Structure of the Invention (Means for Solving the Problems) In order to solve the above-mentioned problems, the present invention supports a rotor vertically, and horizontally inserts a coil spring and a lock plate into a lock plate hole formed in the rotor. In a rotor assembly machine that inserts a rotor with a push arrow, one end of the lock plate can be moved in and out of the rotor by moving the push arrow in and out of the rotor, and a contact detector is provided at the position where the lock plate comes in and out.

(Function) With the above means, when one end of the lock plate protruding from the rotor comes into contact with the contact detector when the push arrow is inserted into the rotor, the presence of the lock plate is confirmed, and when the push arrow is pulled, the biasing force of the coil spring When the lock plate sinks into the rotor, the presence of the coil spring is confirmed because the lock plate does not come into contact with the contact detector.

(Embodiment) Hereinafter, an embodiment embodying the present invention will be described with reference to the drawings.The rotor assembly machine 1 shown in FIG. The coil spring 4 and the lock plate 5 can be simultaneously inserted into the plate hole 3 from both sides of the rotor 2 at the same position, and operate based on sequence control. First, to explain the outline thereof, a rotor conveyance device 6 is provided in front of the assembly position P of the coil spring 4 and the lock plate 5 so as to be movable in the left-right direction in the figure. Up to five rotors 2 are vertically supported in the rotor conveyance device 6 in its advancing direction by rotor jigs 7, and the rotor jigs 7 are sequentially moved to the assembly position P to attach each rotor 2 to the rotor 2. A coil spring 4 and a lock plate 5 are inserted.

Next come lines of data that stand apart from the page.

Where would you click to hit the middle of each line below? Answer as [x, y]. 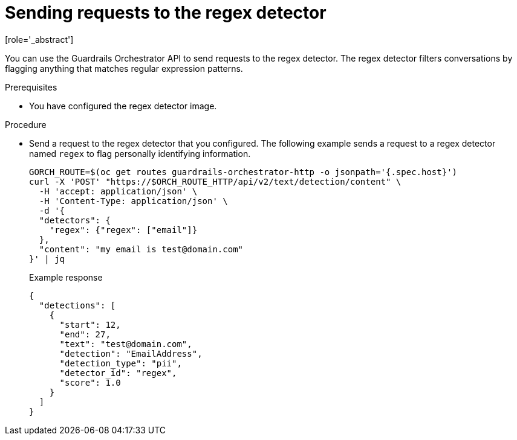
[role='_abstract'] [39, 39]
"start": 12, [90, 324]
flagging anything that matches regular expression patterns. [124, 68]
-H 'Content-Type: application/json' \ [133, 201]
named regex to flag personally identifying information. [140, 153]
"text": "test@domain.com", [126, 344]
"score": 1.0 [90, 382]
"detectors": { [75, 220]
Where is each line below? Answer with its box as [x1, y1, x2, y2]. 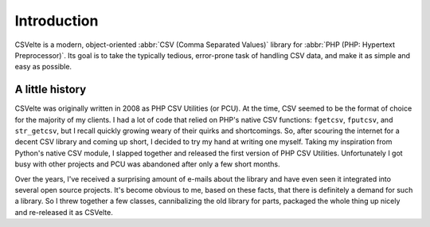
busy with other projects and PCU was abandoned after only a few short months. [14, 159, 280, 169]
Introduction [14, 12, 99, 29]
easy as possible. [14, 62, 72, 72]
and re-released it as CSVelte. [14, 207, 113, 217]
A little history [14, 83, 87, 96]
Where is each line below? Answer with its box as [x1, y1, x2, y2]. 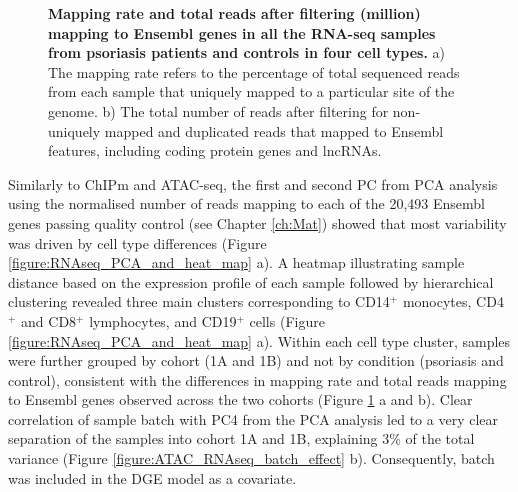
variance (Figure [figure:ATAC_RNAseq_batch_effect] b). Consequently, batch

A key reading device 8 is disposed on the side of the rotor conveyance device 6, and is adapted to detect the height of the key ridge of the inserted key. On both sides of the assembly position P, an elevator 9 having a plurality of upper and lower grooves is disposed, and on the sides of the elevator 9, extrusion cylinders 10 for driving push arrows 16, which will be described later, are disposed. Based on the height of the key peak read by the key reader 8, a lock plate corresponding to each lock plate hole is selected from among the four types of lock plates and inserted into each groove of the elevator 9, and the lock plate is inserted into each groove of the elevator 9. It is designed to be inserted into the rotor 2 with a push arrow 16. Note that this key reading device 8 and elevator 9 are manufactured by Japanese Patent Application Laid-open No. 1986-
This is a known device described in Japanese Patent No. 45873, and operates based on a cam mechanism (not shown) provided at the bottom of the rotor assembly machine 1.

A parts feeder 11 storing a large number of coil springs is provided at the rear upper part of the assembly position P, and a predetermined number of coil springs 4 in the parts feeder 11 are transferred to the assembly position P by a transfer jig 19 described later. The lock plate 5 is inserted into the lock plate hole 3 by a pusher arrow 16 at the same time as the lock plate 5 is inserted.

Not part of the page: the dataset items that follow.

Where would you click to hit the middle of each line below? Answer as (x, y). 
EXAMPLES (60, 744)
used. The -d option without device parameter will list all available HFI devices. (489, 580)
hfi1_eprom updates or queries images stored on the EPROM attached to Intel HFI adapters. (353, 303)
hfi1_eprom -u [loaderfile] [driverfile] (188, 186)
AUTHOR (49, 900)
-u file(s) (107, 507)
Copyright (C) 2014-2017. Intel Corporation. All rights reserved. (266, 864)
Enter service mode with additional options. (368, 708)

A contact detector 12 is supported at the rear of the assembly position P so as to be movable forward, and after the coil spring 4 and the lock plate 5 are inserted into the rotor 2, it is advanced to the assembly position P and the coil spring 4 and the lock plate 5 are inserted into the rotor 2. It is designed to detect a missing part of the lock plate 5.

Above the assembly position P is a dummy key insertion device 1.
The dummy keys 14, which are usually stacked in large numbers horizontally and stored, are inserted one by one into the rotor 2, in which the coil spring 4 and the lock plate 5 are inserted. The lock plate 5 and coil spring 4 are prevented from coming off.

Next, the detailed structure of each part will be explained.

As shown in FIG. 2, the elevator 9 disposed on both sides of the assembly position P has a plurality of grooves 15 formed above and below, and a push arrow 16 is movably inserted into each groove 15. . The tip of the pushing arrow 16 is formed in a shape along the edge of the lock plate 5 as shown in FIG. It is reciprocated within a range where the tip passes through the rotor 2 and reaches the inside of the rotor 2. In this embodiment, five push arrows 16 project from the left side of the rotor 2 and four push arrows 16 project from the right side. In the elevator 9, the key reading device 8 inserts a lock plate 5 into each groove 15 by a cam mechanism based on the reading result of each key mountain.
are inserted one by one, and after the insertion, the push arrow 1
6 protrudes from the side of the elevator 9, and each lock plate 5 is attached to the elevator 9 on both sides by a pushing arrow 16.
It is designed to be inserted into the rotor 2 at the same time. As shown in FIGS. 2 and 7, a plurality of insertion holes 17 are formed in the rotor jig 7 in the upper and lower directions for inserting the pushing arrows 16 from the left and right, and the contact detector 12 is formed in the front and back direction. An insertion hole 18 is formed for inserting the.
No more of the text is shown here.